The Book of Essie is a 2018 novel by American author Meghan MacLean Weir. Set in the present-day United States, in the southeastern region colloquially known as the “Bible Belt,” it follows Esther Hicks, a girl who struggles with her family’s notoriety. Hicks’s father is a famous Evangelical megachurch preacher, and her mother meticulously runs the family’s public image; collectively, they star in a reality TV show called “Six for Hicks.” Having been born into unimaginable fame (and infamy), Hicks often yearns for an escape from her family but finds it difficult to imagine. Her chance comes at a point of crisis, when she gets pregnant and refuses to identify the father. While her mother tries to do damage control, Hicks orchestrates a plan to cut ties. The novel draws many elements from reality TV of the Kardashian era, examining its vices, pitfalls, and distortions of truth.

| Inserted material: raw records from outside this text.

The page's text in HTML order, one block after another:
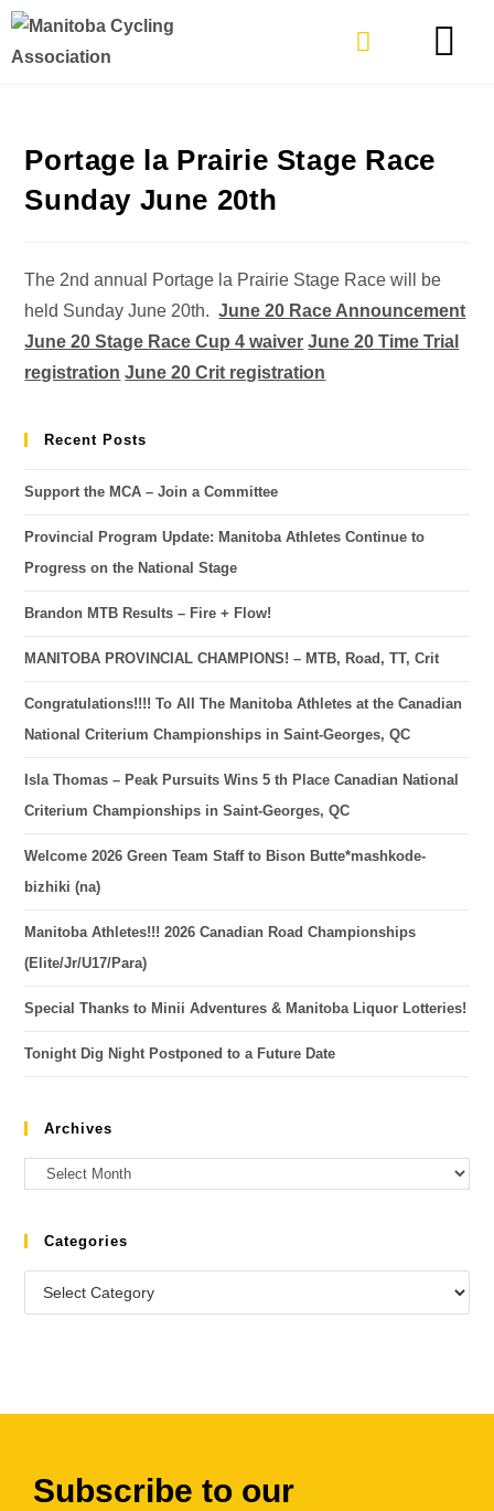
Portage la Prairie Stage Race
Sunday June 20th
The 2nd annual Portage la Prairie Stage Race will be
held Sunday June 20th.June 20 Race Announcement
June 20 Stage Race Cup 4 waiver June 20 Time Trial
registration June 20 Crit registration
Recent Posts
Support the MCA – Join a Committee
Provincial Program Update: Manitoba Athletes Continue to
Progress on the National Stage
Brandon MTB Results – Fire + Flow!
MANITOBA PROVINCIAL CHAMPIONS! – MTB, Road, TT, Crit
Congratulations!!!! To All The Manitoba Athletes at the Canadian
National Criterium Championships in Saint-Georges, QC
Isla Thomas – Peak Pursuits Wins 5 th Place Canadian National
Criterium Championships in Saint-Georges, QC
Welcome 2026 Green Team Staff to Bison Butte*mashkode-
bizhiki (na)
Manitoba Athletes!!! 2026 Canadian Road Championships
(Elite/Jr/U17/Para)
Special Thanks to Minii Adventures & Manitoba Liquor Lotteries!
Tonight Dig Night Postponed to a Future Date
Archives
Categories
Subscribe to our
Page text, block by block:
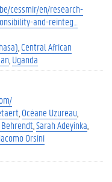
cessmir/en/research-
and-reinteg…
Central African
Uganda
Océane Uzureau
Sarah Adeyinka
Orsini
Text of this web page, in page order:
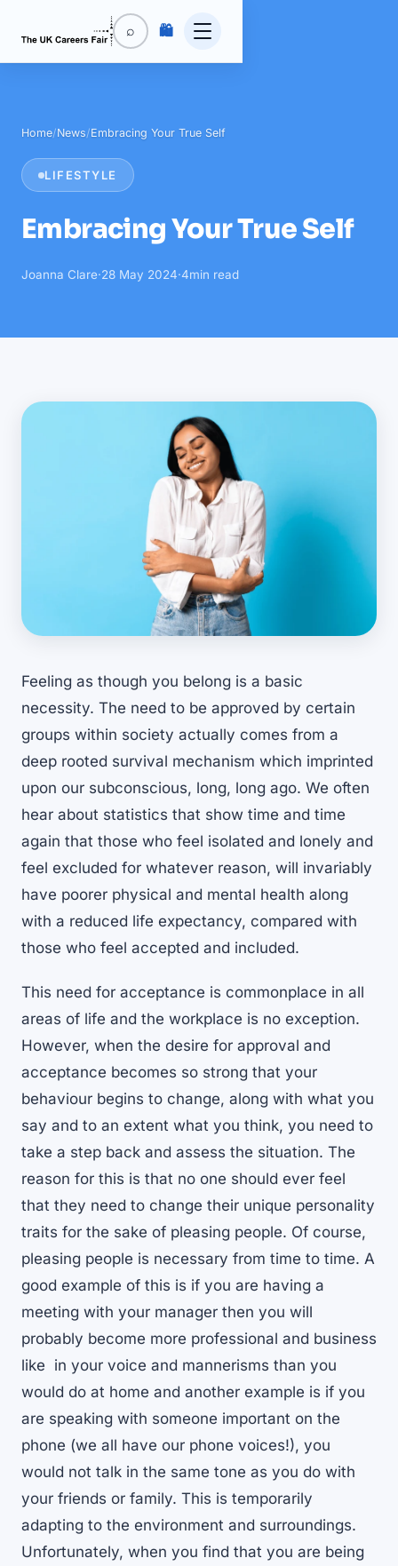
⌕ 🛍️
Home/News/Embracing Your True Self
LIFESTYLE
Embracing Your True Self
Joanna Clare·28 May 2024·4min read
Feeling as though you belong is a basic
necessity. The need to be approved by certain
groups within society actually comes from a
deep rooted survival mechanism which imprinted
upon our subconscious, long, long ago. We often
hear about statistics that show time and time
again that those who feel isolated and lonely and
feel excluded for whatever reason, will invariably
have poorer physical and mental health along
with a reduced life expectancy, compared with
those who feel accepted and included.
This need for acceptance is commonplace in all
areas of life and the workplace is no exception.
However, when the desire for approval and
acceptance becomes so strong that your
behaviour begins to change, along with what you
say and to an extent what you think, you need to
take a step back and assess the situation. The
reason for this is that no one should ever feel
that they need to change their unique personality
traits for the sake of pleasing people. Of course,
pleasing people is necessary from time to time. A
good example of this is if you are having a
meeting with your manager then you will
probably become more professional and business
like in your voice and mannerisms than you
would do at home and another example is if you
are speaking with someone important on the
phone (we all have our phone voices!), you
would not talk in the same tone as you do with
your friends or family. This is temporarily
adapting to the environment and surroundings.
Unfortunately, when you find that you are being

As the novel begins, Hicks’s mother is panicking about her pregnancy and how it will affect the family’s image. She has narrowed her strategy down to two options: either she will dispatch the baby with an abortion or by paying off someone to adopt it; or, she will pretend that the baby is her own child. Hicks, unsurprised by her mother’s plotting, plans instead to leverage her fame to marry a popular senior at the local high school, Roarke Richards. Roarke barely knows Hicks, and is overwhelmed at first by her proposition – he is also gay, which further complicates the matter. He changes his mind when Hicks bribes him with money that will help salvage his family’s business, on top of paying for his college tuition.
Roarke and Hicks set up dates and make up other plans on a regular basis, bent on convincing their millions of viewers that their relationship is authentic. In order for the church to approve of “their” baby, they exaggerate their length of involvement so that it seems possible they conceived it in wedlock. Hicks hides her pregnancy for as long as she is able before it becomes undeniable, then stages an announcement, to the excitement of her viewers. However, Roarke soon realizes that Hicks does not intend to divorce him after the baby is born. She intends to leverage their marriage to withdraw from her family’s dynastic reality show. Rather than out her publicly, Roarke shows sympathy for her, helping her maintain the facade. They are assisted further by a reporter named Liberty Bell; jaded by the media’s distortions of truth, she jumps on the bandwagon and helps prune their public image. Liberty reveals that she used to belong to a cult, and then was freed; this experience gives her sympathy for Hicks, who essentially lives in a different kind of cult.
At the end of the novel, Hicks successfully escapes from her father. She feels no remorse about leaving a man who enriched himself like a parasite on Americans who simply don’t know how to discern truth for themselves. Roarke gets into college, and Hicks helps him fund his own ticket out of town.
The Book of Essie is critical of both reality TV and the strange familial configurations that predated the predatory genre. Ultimately, its protagonists use their wits to undermine the same system that imprisons them, claiming their own futures.